Vous pouvez également adopter une approche itérative avec du code auto-documenté : un code dont la structure et la syntaxe expliquent clairement le fonctionnement sans commentaires ni documentation supplémentaire. Par exemple, j’ai remarqué sur mon propre site Web des cas où le code que j’avais écrit était difficile à comprendre. Il semblait parfaitement clair lorsque je l’ai créé, mais beaucoup moins deux semaines plus tard. J’étais persuadé que quelqu’un s’était infiltré et avait saccagé mon code ! Je l’ai donc amélioré en modifiant les noms et la structure. Cela le rend beaucoup plus lisible et explicite lorsque j’y reviens.

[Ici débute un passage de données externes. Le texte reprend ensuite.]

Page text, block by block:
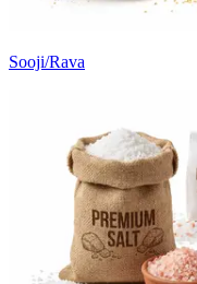
Sooji/Rava
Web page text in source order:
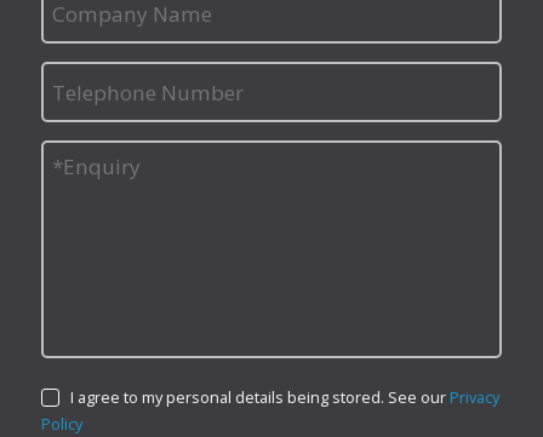
I agree to my personal details being stored. See our Privacy
Policy
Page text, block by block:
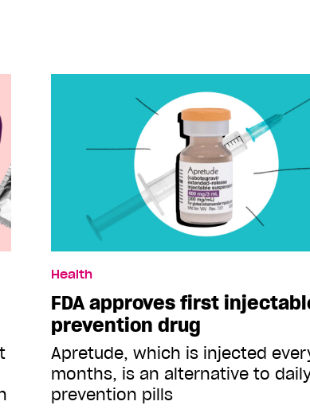
Health
FDA approves first
prevention drug
Apretude, which is injected
months, is an alternative to
prevention pills
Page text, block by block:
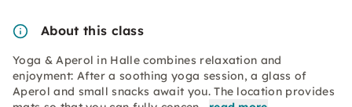
About this class
Yoga & Aperol in Halle combines relaxation and
enjoyment: After a soothing yoga session, a glass of
Aperol and small snacks await you. The location provides
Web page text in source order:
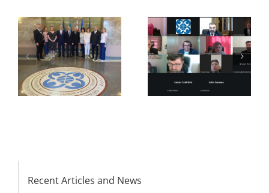
The Second Expert
meeting of the GUAM
Member States
21st Meeting of the
Council of Permanent
Representatives of the
Recent Articles and News
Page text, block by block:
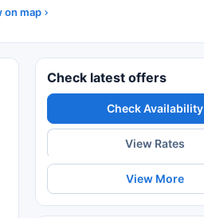
on map
Check latest offers
Check Availability
View Rates
View More
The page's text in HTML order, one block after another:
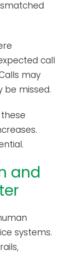
call
may
be missed.
and
systems.
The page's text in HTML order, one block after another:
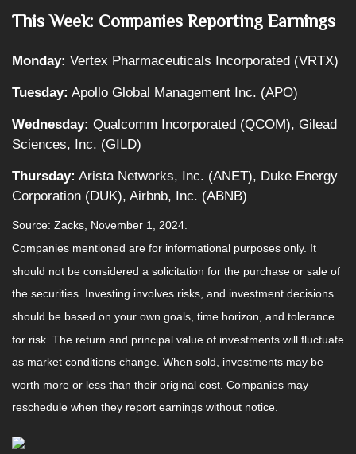
This Week: Companies Reporting Earnings
Monday: Vertex Pharmaceuticals Incorporated (VRTX)
Tuesday: Apollo Global Management Inc. (APO)
Wednesday: Qualcomm Incorporated (QCOM), Gilead
Sciences, Inc. (GILD)
Thursday: Arista Networks, Inc. (ANET), Duke Energy
Corporation (DUK), Airbnb, Inc. (ABNB)
Source: Zacks, November 1, 2024.
Companies mentioned are for informational purposes only. It
should not be considered a solicitation for the purchase or sale of
the securities. Investing involves risks, and investment decisions
should be based on your own goals, time horizon, and tolerance
for risk. The return and principal value of investments will fluctuate
as market conditions change. When sold, investments may be
worth more or less than their original cost. Companies may
reschedule when they report earnings without notice.
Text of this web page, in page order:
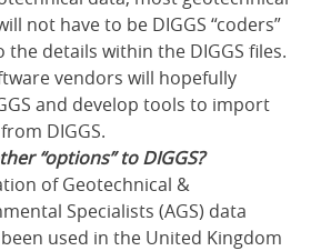
not have to be DIGGS “coders”
the details within the DIGGS files.
vendors will hopefully
and develop tools to import
DIGGS.
“options” to DIGGS?
of Geotechnical &
Specialists (AGS) data
used in the United Kingdom
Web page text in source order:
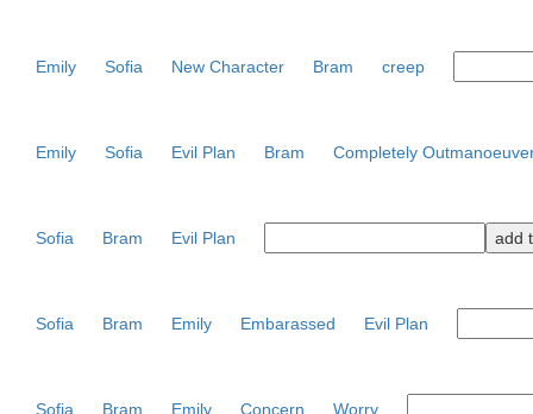
Emily Sofia New Character Bram creep
Emily Sofia Evil Plan Bram Completely
Sofia Bram Evil Plan
Sofia Bram Emily Embarassed Evil Plan
Sofia Bram Emily Concern Worry
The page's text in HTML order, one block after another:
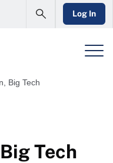
Log In
Big Tech
Tech
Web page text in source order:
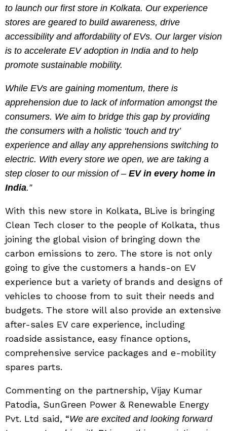
to launch our first store in Kolkata. Our experience
stores are geared to build awareness, drive
accessibility and affordability of EVs. Our larger vision
is to accelerate EV adoption in India and to help
promote sustainable mobility.
While EVs are gaining momentum, there is
apprehension due to lack of information amongst the
consumers. We aim to bridge this gap by providing
the consumers with a holistic ‘touch and try’
experience and allay any apprehensions switching to
electric. With every store we open, we are taking a
step closer to our mission of – EV in every home in
India.”
With this new store in Kolkata, BLive is bringing
Clean Tech closer to the people of Kolkata, thus
joining the global vision of bringing down the
carbon emissions to zero. The store is not only
going to give the customers a hands-on EV
experience but a variety of brands and designs of
vehicles to choose from to suit their needs and
budgets. The store will also provide an extensive
after-sales EV care experience, including
roadside assistance, easy finance options,
comprehensive service packages and e-mobility
spares parts.
Commenting on the partnership, Vijay Kumar
Patodia, SunGreen Power & Renewable Energy
Pvt. Ltd said, “We are excited and looking forward
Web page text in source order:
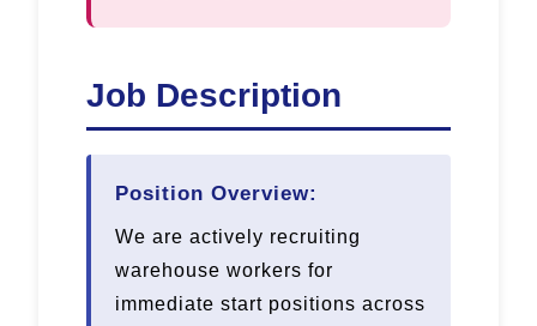
Job Description
Position Overview:
We are actively recruiting
warehouse workers for
immediate start positions across

Transformer le travail en cours en documentation.

Avant de créer un document, posez-vous la question suivante : existe-t-il un moyen de le rédiger de manière plus cohérente avec mon travail actuel ?

Une documentation exécutable permet de recueillir des informations détaillées sans générer d’efforts supplémentaires. Je vous donne l’exemple d’une entreprise pour laquelle j’ai travaillé il y a longtemps. Une étape du processus stipulait : documentez comment procéder à un test unitaire de votre code. Il s’agissait d’un processus manuel qui est devenu obsolète avec le temps.

Au lieu d’un processus manuel documenté, essayez les tests unitaires automatisés ! Cela signifie qu’au lieu d’écrire un document sur la façon dont le code se comporte, vous écrivez des tests qui confirment que le code se comporte de manière conforme. Lorsque celui-ci cesse de respecter son cahier des charges, le test échoue. Grâce à ce type de développement, les tests et le code restent naturellement synchronisés, sans compter que la répétition des tests est pratiquement gratuite.

Les tests deviennent la documentation. Ils vous indiquent en termes clairs comment le code est censé fonctionner, alors que ces informations, si elles étaient écrites dans une langue courante comme le français, seraient ambiguës et sujettes à interprétation. Un document peut devenir obsolète, mais les tests renvoient toujours des informations actualisées, sans créer de travail supplémentaire. Le document le plus économique est celui que l’on n’a pas besoin de rédiger.